BEGIN Extracted data
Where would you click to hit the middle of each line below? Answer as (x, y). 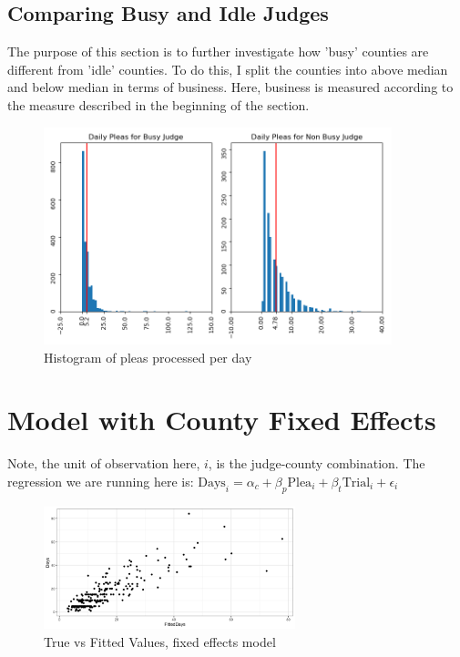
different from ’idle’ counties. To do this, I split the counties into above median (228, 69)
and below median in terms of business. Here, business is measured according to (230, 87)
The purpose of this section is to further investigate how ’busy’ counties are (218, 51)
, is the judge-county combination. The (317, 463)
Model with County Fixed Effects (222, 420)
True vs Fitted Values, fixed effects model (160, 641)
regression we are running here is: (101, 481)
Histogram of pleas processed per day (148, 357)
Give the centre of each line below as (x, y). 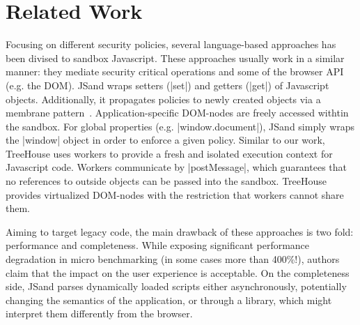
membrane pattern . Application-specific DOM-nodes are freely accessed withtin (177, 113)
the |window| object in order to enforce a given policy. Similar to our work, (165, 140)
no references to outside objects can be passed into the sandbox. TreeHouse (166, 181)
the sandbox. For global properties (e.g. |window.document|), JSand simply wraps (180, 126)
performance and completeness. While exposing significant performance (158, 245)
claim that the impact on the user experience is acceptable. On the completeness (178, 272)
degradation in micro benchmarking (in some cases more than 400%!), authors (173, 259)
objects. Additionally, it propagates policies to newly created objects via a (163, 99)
END Extracted data
BEGIN Extracted data
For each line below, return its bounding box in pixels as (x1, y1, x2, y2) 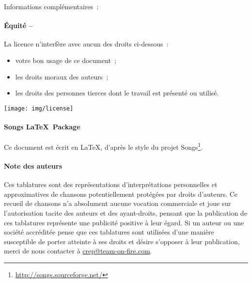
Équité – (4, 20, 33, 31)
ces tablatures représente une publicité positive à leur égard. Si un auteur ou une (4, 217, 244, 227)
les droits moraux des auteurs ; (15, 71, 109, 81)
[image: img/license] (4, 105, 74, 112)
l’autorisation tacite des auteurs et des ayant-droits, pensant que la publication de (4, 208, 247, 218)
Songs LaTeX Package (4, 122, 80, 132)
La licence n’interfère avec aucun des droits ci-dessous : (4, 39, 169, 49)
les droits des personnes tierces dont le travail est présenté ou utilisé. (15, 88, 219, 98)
END Extracted data
**Work task:**
From the listing above, copy every line that includes the word "this".

**Task output:**
different from ’idle’ counties. To do this, I split the counties into above median (228, 69)
The purpose of this section is to further investigate how ’busy’ counties are (218, 51)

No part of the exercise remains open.